The Elephant in the Room

I see that Steve Chapman noticed the same thing I did about Gov. Rauner’s first State of the State address:

Bruce Rauner, the new Republican governor, gave a State of the State address Wednesday that mysteriously failed to address the state’s huge public employee pension debt. It’s like a biography of George Custer that omits Little Bighorn.

The chance of success is about as small as Custer’s. Illinois has a bigger unfunded obligation than any state in the country, exceeding $100 billion and, by some estimates, as high as $250 billion. It has attained that distinction by failures like skipping contributions and assuming the economic good times would never end.

He concludes:

Rauner has talked about moving state workers into defined-contribution 401(k)-style pension programs. But that option does nothing to lighten the vast obligations that have already been incurred. And there is a good chance the state courts would disallow it because it would leave these workers with something less than they were promised when they were hired.

Nearly every state has followed the same basic policy of making promises today and letting someone figure out how to pay for them years from now. Illinois may be on the road to ruin, but it’s just the lead car in a long parade, passing every exit.

As I have been saying for some time the courts are likely to reject any plan from the state legislature that requires paying present public workers less than they were promised other than in a bankruptcy proceedings, something that would be unprecedented at the state level. Illinois has a limited array of alternatives: higher taxes which will be paid by fewer individuals and companies since both are leaving the state at a rapid clip, greater economic growth which it’s hard to see happening with a legislature whose only solution is raising taxes or a nationwide boom that doesn’t appear to be materializing, or cutting everything else the state spends money on as far as is necessary, possibly to zero.

5 comments… add one
  • bob sykes Link

    The Illinois constitution protects the pensions, so the existing pension benefits cannot be changed without a constitutional amendment. Even then, contract law might preserve the benefits for current employees. In the event of state bankruptcy, the retirees and workers go to the head of the line, holders of Illinois debt get nothing.

  • TastyBits Link

    If the stock market tanks, where will that leave the pension fund? Will there be a rush to bonds? If so, will bonds rise? If the stock market tanking is caused by a financial bubble bursting, what will that do to bonds?
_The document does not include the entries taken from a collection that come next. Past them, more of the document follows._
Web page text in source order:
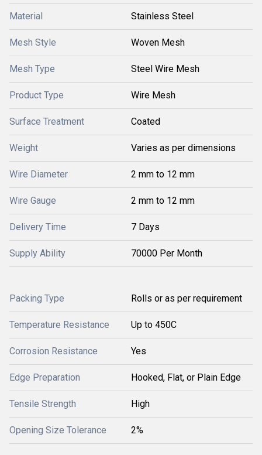
Material Stainless Steel
Mesh Style Woven Mesh
Mesh Type Steel Wire Mesh
Product Type Wire Mesh
Surface Treatment Coated
Weight Varies as per dimensions
Wire Diameter 2 mm to 12 mm
Wire Gauge 2 mm to 12 mm
Delivery Time 7 Days
Supply Ability 70000 Per Month
Packing Type Rolls or as per requirement
Temperature Resistance Up to 450C
Corrosion Resistance Yes
Edge Preparation Hooked, Flat, or Plain Edge
Tensile Strength High
Opening Size Tolerance 2%
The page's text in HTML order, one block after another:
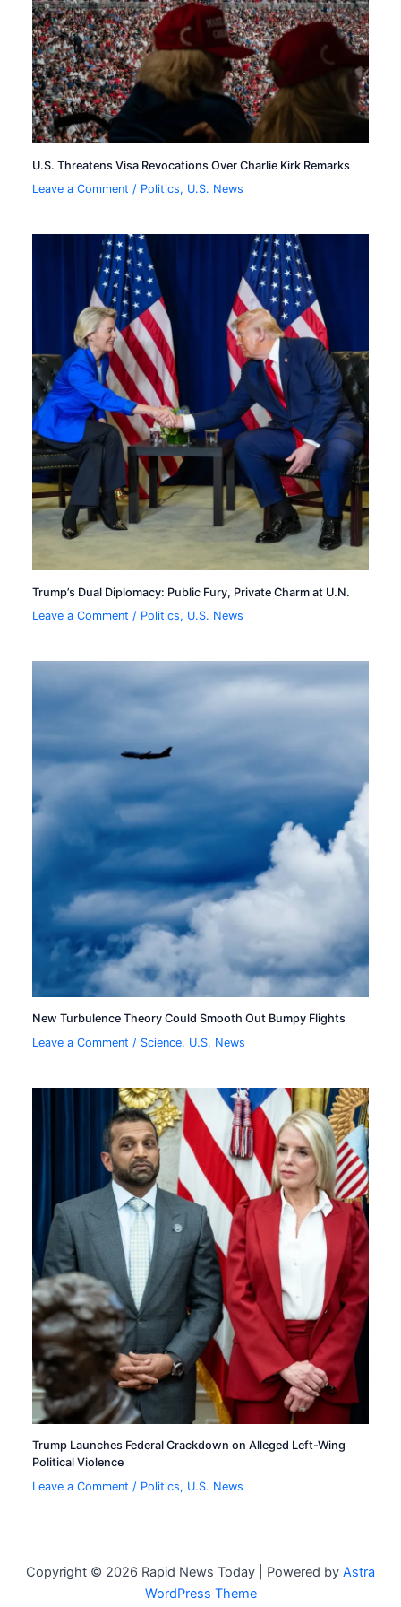
U.S. Threatens Visa Revocations Over Charlie Kirk Remarks
Leave a Comment / Politics, U.S. News
Trump’s Dual Diplomacy: Public Fury, Private Charm at U.N.
Leave a Comment / Politics, U.S. News
New Turbulence Theory Could Smooth Out Bumpy Flights
Leave a Comment / Science, U.S. News
Trump Launches Federal Crackdown on Alleged Left-Wing
Political Violence
Leave a Comment / Politics, U.S. News
Copyright © 2026 Rapid News Today | Powered by Astra
WordPress Theme
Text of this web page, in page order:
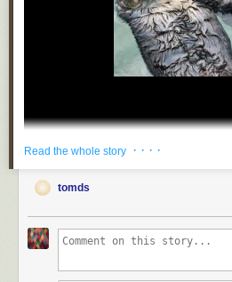
mydrunkkitchen :
Read the whole story · · · ·
tomds
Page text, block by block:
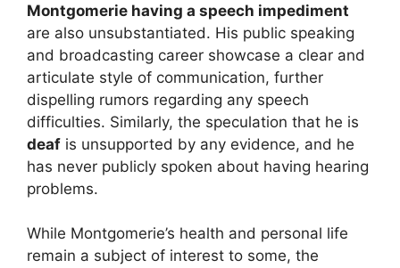
Montgomerie having a speech impediment
are also unsubstantiated. His public speaking
and broadcasting career showcase a clear and
articulate style of communication, further
dispelling rumors regarding any speech
difficulties. Similarly, the speculation that he is
deaf is unsupported by any evidence, and he
has never publicly spoken about having hearing
problems.
While Montgomerie’s health and personal life
remain a subject of interest to some, the
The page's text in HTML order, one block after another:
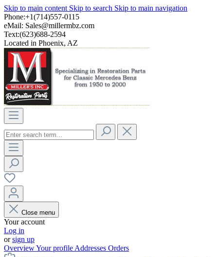
Skip to main content Skip to search Skip to main navigation
Phone:+1(714)557-0115
eMail: Sales@millermbz.com
Text:(623)688-2594
Located in Phoenix, AZ
Close menu
Your account
Log in
orsign up
OverviewYour profile Addresses Orders
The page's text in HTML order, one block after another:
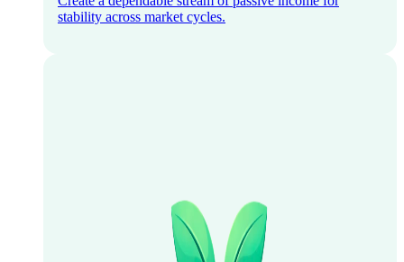
stability across market cycles.
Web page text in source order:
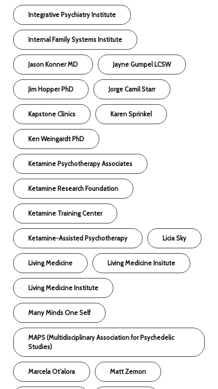
Integrative Psychiatry Institute
Internal Family Systems Institute
Jason Konner MD Jayne Gumpel LCSW
Jim Hopper PhD Jorge Camil Starr
Kapstone Clinics Karen Sprinkel
Ken Weingardt PhD
Ketamine Psychotherapy Associates
Ketamine Research Foundation
Ketamine Training Center
Ketamine-Assisted Psychotherapy Licia Sky
Living Medicine Living Medicine Insitute
Living Medicine Institute
Many Minds One Self
MAPS (Multidisciplinary Association for Psychedelic
Studies)
Marcela Ot’alora Matt Zemon
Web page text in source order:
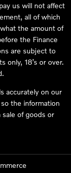
us will not affect
all of which
the amount of
the Finance
are subject to
only, 18’s or over.
accurately on our
the information
of goods or
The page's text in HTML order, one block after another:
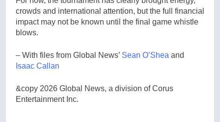
crowds and international attention, but the full financial
impact may not be known until the final game whistle
blows.
– With files from Global News’ Sean O’Shea and
Isaac Callan
&copy 2026 Global News, a division of Corus
Entertainment Inc.
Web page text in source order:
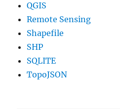
QGIS
Remote Sensing
Shapefile
SHP
SQLITE
TopoJSON
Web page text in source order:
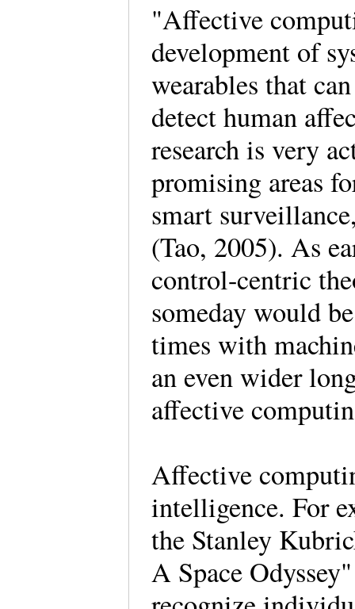
"Affective
development of
wearables that
detect human
research is very
promising areas
smart
(Tao, 2005). As
control-centric
someday would
times with
an even wider
affective
Affective
intelligence. For
the Stanley
A Space
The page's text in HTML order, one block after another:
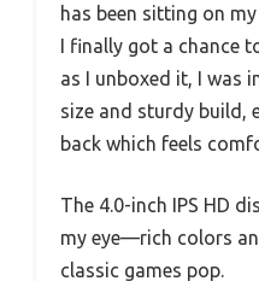
has been sitting on
I finally got a chance
as I unboxed it, I was
size and sturdy build,
back which feels
The 4.0-inch IPS HD
my eye—rich colors
classic games pop.
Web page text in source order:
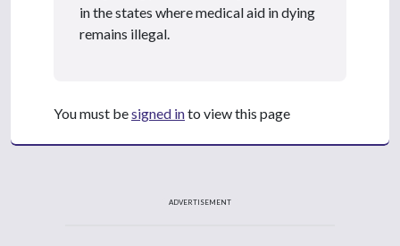
in the states where medical aid in dying
remains illegal.
You must besigned into view this page
ADVERTISEMENT
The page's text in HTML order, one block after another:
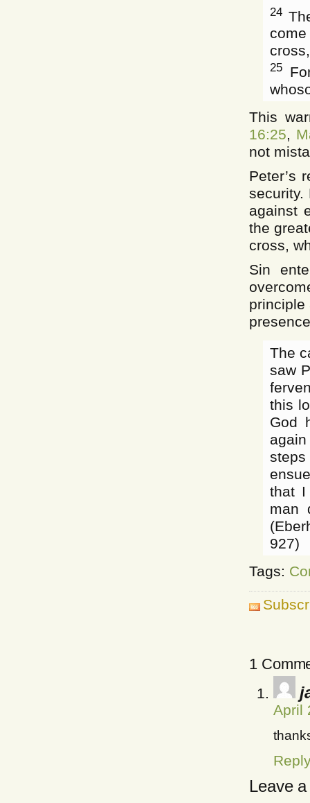
24
25
This
16:25,
not
Peter’s
security.
against
the
cross,
Sin
principle
The
saw
this
God
that I
man
927)
Tags:
1
April
Leave
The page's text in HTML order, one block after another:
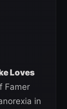
Loves
Famer
in
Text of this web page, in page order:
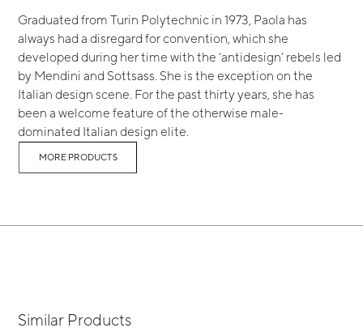
Graduated from Turin Polytechnic in 1973, Paola has
always had a disregard for convention, which she
developed during her time with the ‘antidesign’ rebels led
by Mendini and Sottsass. She is the exception on the
Italian design scene. For the past thirty years, she has
been a welcome feature of the otherwise male-
dominated Italian design elite.
MORE PRODUCTS
Similar Products
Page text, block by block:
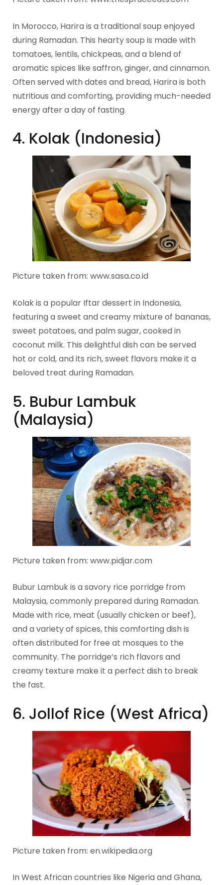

Will the result make today’s woes seem like good times?

    I do not follow the stock market or the reasons for its ups and downs. I would speculate there would be carnage, but these things do not always play out the way they should. The rest of the world could shift to the US for a safe harbor.

  • Here’s a snapshot of the portfolio of one of the state’s major public pension funds, the Teachers’s Retirement System. As you can see it’s predominantly invested in equities.

    That stands to reason as commenter Guarneri has pointed out any number of times. In order to meet the funds out-sized performance requirements, they’ve got to “climb the risk ladder”, making increasingly risky investments. They could never meet their targets in bonds.

    That’s also one of the reasons that I start to turn purple when I hear legislators talk about investing or disinvesting for political reasons, to support some favored cause or remove support from a disfavored one. My translation of that is “we’ve got to make riskier investments”.

  • bob:

    Judges have sweeping powers in equity in cases of bankruptcy.

  • TastyBits Link

    What I know about the stock market is that it became unhinged from reality in the mid-1990’s. I attribute this to Clinton’s millionaire tax and Fed interest rate policy, but your China connection is also interesting. The other thing I know is that money is supposed to flow from stocks to bonds and back as as the market increases or decreases.

    In the present environment, I think the bond market is even screwier than the stock market, but I do not keep up on it either. I also think that things are so screwed up globally that the US becomes attractive even though the fundamentals would say otherwise.

    This is one of those things that may not play out the way they are predicted, and this is why trying to make money on these events is risky. When the upside is astronomical for you, the downside is astronomical for somebody else, and that somebody probably has more stroke than you.

    I just wonder how many of these guys who get paid a lot more money than I do realize that things that can never happen actually do happen quite frequently. (I do not mean the private guys, but they can be idiots also.)